L’UE et la Chine trouvent un accord sur les panneaux solaires et le vin
Bruxelles et Pékin ont conclu un accord pour éviter des taxes sur les panneaux solaires chinois. Le commissaire au commerce a annoncé le 29 juillet que la Chine était disposée à suspendre l’enquête relative au dumping sur le vin produit en Europe.
Bruxelles et Pékin ont conclu un accord pour éviter des taxes sur les panneaux solaires chinois. Le commissaire au commerce a annoncé le 29 juillet que la Chine était disposée à suspendre l’enquête relative au dumping sur le vin produit en Europe.
L'UE et la Chine ont résolu leur plus grand différend commercial. Elles s'attaqueront à présent aux allégations de dumping sur les vins français, espagnol et italien. Et à un autre différend sur les exportations de polysilicium, un matériau utilisé dans la fabrication de panneaux solaires.
« Il y a un créneau pour des discussions entre l'UE et les producteurs [de vins] chinois », a expliqué le commissaire au commerce, Karel de Gucht, lors d'une conférence de presse. « Le gouvernement chinois s'est engagé à faciliter de telles discussions. »
La Chine s'est montrée disposée à résoudre plusieurs différends. Les tensions pourraient donc se relâcher entre les deux puissances économiques, mais chaque camp tente de se protéger contre la concurrence déloyale.
L'Union européenne représente le partenaire commercial le plus important de la Chine. Du côté de l'UE, la Chine se trouve en deuxième position derrière les États-Unis. Les relations sont devenues tendues lorsque Pékin a augmenté sa production de produits sophistiqués fabriqués en Europe.
Karel de Gucht souhaite toujours enquêter sur les pratiques antidumping et antisubventions des producteurs chinois d'équipement de télécommunications. Il avait déjà mis Pékin en garde en mai.
Le commissaire belge a conclu un accord avec la Chine le 27 juillet sur les panneaux solaires. Il a fixé un prix minimal pour les importations de ces produits en Europe, dont la valeur s'élevait à 21 milliards d'euros l'année dernière.
La ministre française du commerce, Nicole Bricq, a déclaré que la France réservait son jugement sur l'accord. Selon certains analystes, il serait trop avantageux pour les Chinois, car le prix minimal à l'importation équivaut au prix actuel du marché.
« Nous attendons aujourd'hui de connaître les termes exacts de cet accord avant de nous prononcer », a-t-elle déclaré dans un communiqué.
Enquête antidumping
En juin, l'UE souhaitait imposer des droits punitifs sur les panneaux solaires chinois. La Chine a riposté en ouvrant une enquête antidumping sur les ventes de vin européen. Cette décision pourrait donner lieu à des taxes à l'exportation pour la France, l'Espagne et l'Italie.
Le ministère chinois du commerce n'a cependant pas confirmé la suspension de l'enquête.

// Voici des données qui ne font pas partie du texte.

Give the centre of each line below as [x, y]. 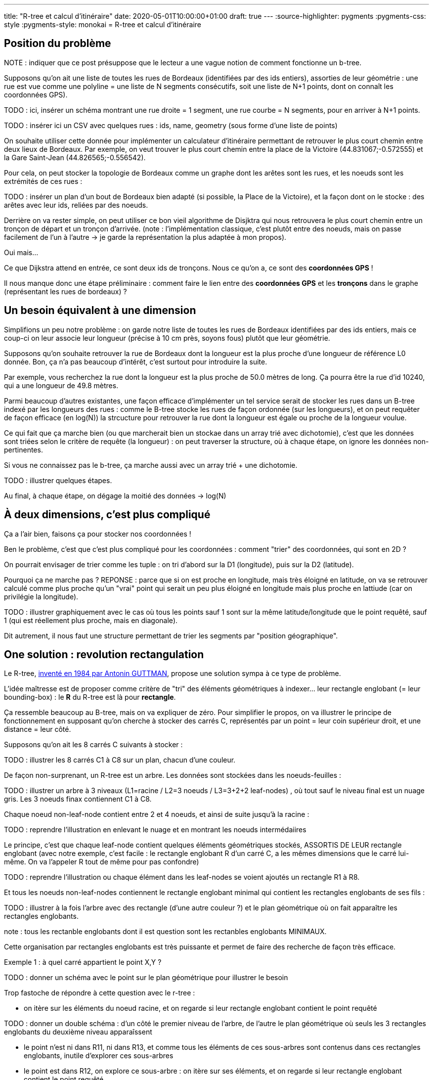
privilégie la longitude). [41, 596]
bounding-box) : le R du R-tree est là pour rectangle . [90, 697]
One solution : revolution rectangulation [104, 654]
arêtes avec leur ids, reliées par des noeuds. [76, 205]
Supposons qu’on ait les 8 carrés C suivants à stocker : [93, 745]
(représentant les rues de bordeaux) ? [65, 291]
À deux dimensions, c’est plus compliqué [107, 515]
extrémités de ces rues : [43, 181]
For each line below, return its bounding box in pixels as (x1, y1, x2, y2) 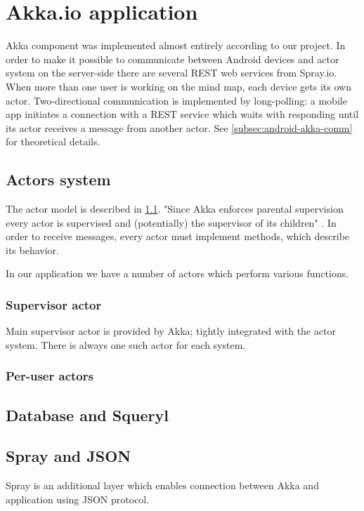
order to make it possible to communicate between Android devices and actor (6, 51, 339, 66)
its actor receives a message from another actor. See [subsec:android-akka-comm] (6, 120, 353, 135)
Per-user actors (6, 367, 93, 385)
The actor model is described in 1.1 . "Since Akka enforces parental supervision (6, 201, 344, 216)
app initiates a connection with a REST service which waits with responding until (6, 107, 359, 121)
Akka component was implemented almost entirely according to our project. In (6, 38, 346, 53)
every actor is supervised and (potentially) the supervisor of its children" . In (6, 215, 337, 230)
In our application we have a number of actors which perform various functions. (6, 266, 349, 281)
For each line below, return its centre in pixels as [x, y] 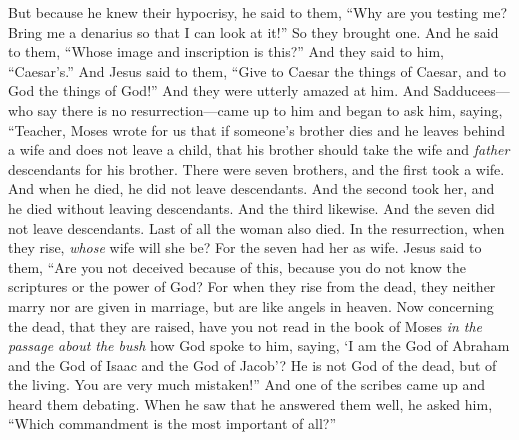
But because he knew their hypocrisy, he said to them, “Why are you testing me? [258, 12]
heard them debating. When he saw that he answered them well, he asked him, [250, 403]
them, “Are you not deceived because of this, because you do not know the [237, 266]
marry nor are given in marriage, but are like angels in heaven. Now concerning [251, 305]
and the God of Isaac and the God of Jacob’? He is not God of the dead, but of [252, 364]
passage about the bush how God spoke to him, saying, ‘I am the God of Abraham [259, 345]
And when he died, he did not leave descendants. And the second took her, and [251, 188]
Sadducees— [471, 90]
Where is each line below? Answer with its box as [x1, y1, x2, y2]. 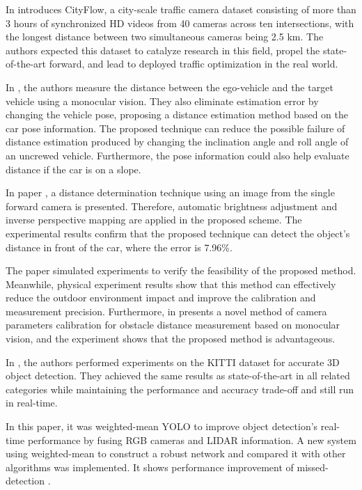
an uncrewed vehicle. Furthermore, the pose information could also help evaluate [6, 148, 349, 162]
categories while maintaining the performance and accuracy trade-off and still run [6, 381, 354, 396]
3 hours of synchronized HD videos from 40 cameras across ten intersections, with [6, 15, 354, 30]
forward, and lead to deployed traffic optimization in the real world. [49, 56, 338, 71]
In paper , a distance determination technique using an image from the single [6, 185, 335, 200]
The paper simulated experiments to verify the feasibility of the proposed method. [6, 263, 356, 278]
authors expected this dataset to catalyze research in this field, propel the [6, 42, 320, 57]
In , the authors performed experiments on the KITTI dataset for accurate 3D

Selon le site www.people.com.cn, un avocat de la fédération chinoise d'industriels qui a déposé la plainte sur les vins de l'UE a déclaré que l'entreprise n'avait reçu aucune notification.
« L'enquête sur la question continue à suivre normalement son cours », a expliqué Yao Fengwen du cabinet d'avocats Bo Heng.
Les ventes de vin ne représentent qu'une petite partie de l’ensemble des exportations vers la Chine. L'imposition éventuelle de taxes semble plutôt symbolique, car la France et l'Italie étaient en faveur de droits de douane élevés sur les panneaux solaires chinois. L'Allemagne et la Grande-Bretagne, par contre, s'y étaient opposées.
Un fonctionnaire du ministère allemand de l'économie a expliqué à Reuters que « la Chine ne [prendrait] aucune mesure sur le polysilicium en vertu de l'accord actuel ».
L'entreprise allemande Wacker Chemie est le deuxième producteur mondial de polysilicium. Toute taxe de la Chine lui serait fortement nuisible. Pékin a imposé des taxes sur les exportations de polysilicium de la Corée du Sud et des États-Unis au début du mois de juillet.